=== What you will do ===
Without the pictures, give the entries below again exactly as written.

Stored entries
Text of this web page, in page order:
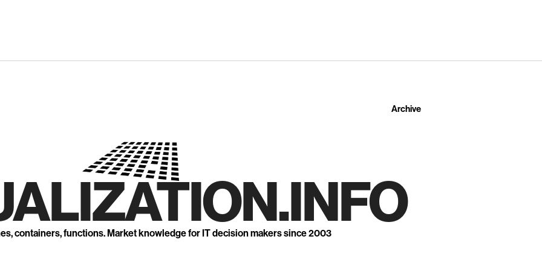
Archive
containers, functions. Market knowledge for IT decision makers since 2003
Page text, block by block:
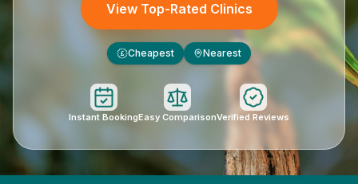
View Top-Rated Clinics
£ Cheapest Nearest
Instant BookingEasy ComparisonVerified Reviews
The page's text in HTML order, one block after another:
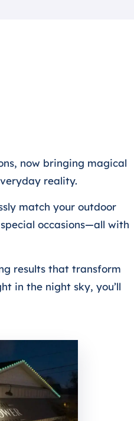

=== The completed task ===
Text of this web page, in page order:
Archive
containers, functions. Market knowledge for IT decision makers since 2003
Page text, block by block:
View Top-Rated Clinics
£ Cheapest Nearest
Instant BookingEasy ComparisonVerified Reviews
The page's text in HTML order, one block after another:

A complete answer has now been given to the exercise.